Problem: Below are some entries. Transcribe the lines from the one holding "to the main instance. [43, 87]" to the one holding "Esquema de la", inclusive, but not the pictures among them.

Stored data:
▬▬▬

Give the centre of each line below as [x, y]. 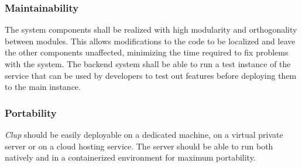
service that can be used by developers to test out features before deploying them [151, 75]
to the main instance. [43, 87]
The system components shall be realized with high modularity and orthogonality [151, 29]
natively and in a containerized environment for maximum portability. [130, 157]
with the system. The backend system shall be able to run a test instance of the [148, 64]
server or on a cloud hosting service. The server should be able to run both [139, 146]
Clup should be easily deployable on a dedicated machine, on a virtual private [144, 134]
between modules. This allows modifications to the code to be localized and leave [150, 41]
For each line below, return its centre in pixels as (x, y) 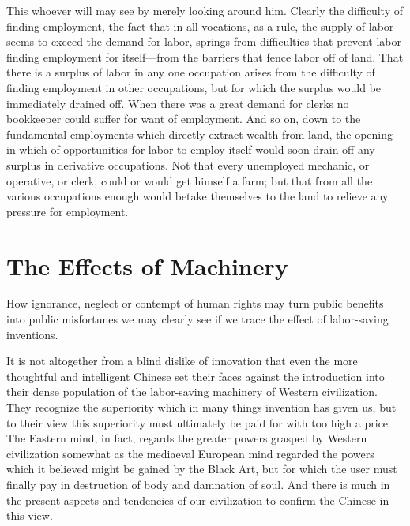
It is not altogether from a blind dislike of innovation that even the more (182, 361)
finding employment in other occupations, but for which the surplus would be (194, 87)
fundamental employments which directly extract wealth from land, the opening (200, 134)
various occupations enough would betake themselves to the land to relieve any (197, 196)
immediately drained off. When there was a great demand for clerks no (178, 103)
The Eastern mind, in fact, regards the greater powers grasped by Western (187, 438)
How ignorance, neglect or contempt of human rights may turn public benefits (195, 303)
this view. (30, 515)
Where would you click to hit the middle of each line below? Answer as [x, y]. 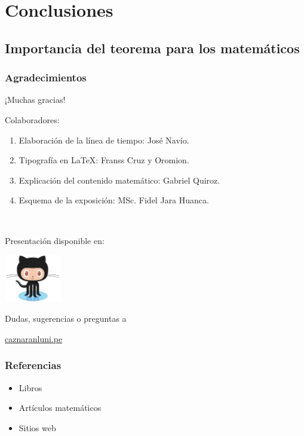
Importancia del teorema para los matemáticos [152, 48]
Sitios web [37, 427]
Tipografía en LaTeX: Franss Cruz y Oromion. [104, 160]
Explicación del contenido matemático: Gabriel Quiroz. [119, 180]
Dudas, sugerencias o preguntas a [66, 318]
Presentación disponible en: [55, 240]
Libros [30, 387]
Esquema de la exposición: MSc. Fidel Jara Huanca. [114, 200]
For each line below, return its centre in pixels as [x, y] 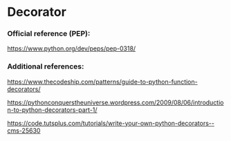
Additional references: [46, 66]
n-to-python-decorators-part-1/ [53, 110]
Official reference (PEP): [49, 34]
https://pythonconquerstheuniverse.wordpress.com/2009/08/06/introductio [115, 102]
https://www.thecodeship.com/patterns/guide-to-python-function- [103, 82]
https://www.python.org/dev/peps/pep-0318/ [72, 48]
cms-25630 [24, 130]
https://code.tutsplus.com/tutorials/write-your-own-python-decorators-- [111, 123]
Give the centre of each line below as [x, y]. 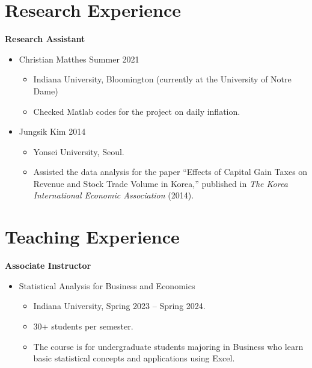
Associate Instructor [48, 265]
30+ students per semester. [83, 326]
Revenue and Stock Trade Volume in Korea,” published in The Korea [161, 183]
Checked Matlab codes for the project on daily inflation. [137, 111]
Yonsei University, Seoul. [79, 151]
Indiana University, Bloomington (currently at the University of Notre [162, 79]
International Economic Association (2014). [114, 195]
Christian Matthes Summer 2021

▬▬▬

The answer:
to the main instance. [43, 87]
The system components shall be realized with high modularity and orthogonality [151, 29]
natively and in a containerized environment for maximum portability. [130, 157]
with the system. The backend system shall be able to run a test instance of the [148, 64]
server or on a cloud hosting service. The server should be able to run both [139, 146]
Clup should be easily deployable on a dedicated machine, on a virtual private [144, 134]
between modules. This allows modifications to the code to be localized and leave [150, 41]
For each line below, return its centre in pixels as (x, y) 
It is not altogether from a blind dislike of innovation that even the more (182, 361)
finding employment in other occupations, but for which the surplus would be (194, 87)
fundamental employments which directly extract wealth from land, the opening (200, 134)
various occupations enough would betake themselves to the land to relieve any (197, 196)
immediately drained off. When there was a great demand for clerks no (178, 103)
The Eastern mind, in fact, regards the greater powers grasped by Western (187, 438)
How ignorance, neglect or contempt of human rights may turn public benefits (195, 303)
this view. (30, 515)
Where would you click to hit the middle of each line below? Answer as [x, y]. 
Importancia del teorema para los matemáticos [152, 48]
Sitios web [37, 427]
Tipografía en LaTeX: Franss Cruz y Oromion. [104, 160]
Explicación del contenido matemático: Gabriel Quiroz. [119, 180]
Dudas, sugerencias o preguntas a [66, 318]
Presentación disponible en: [55, 240]
Libros [30, 387]
Esquema de la exposición: MSc. Fidel Jara Huanca. [114, 200]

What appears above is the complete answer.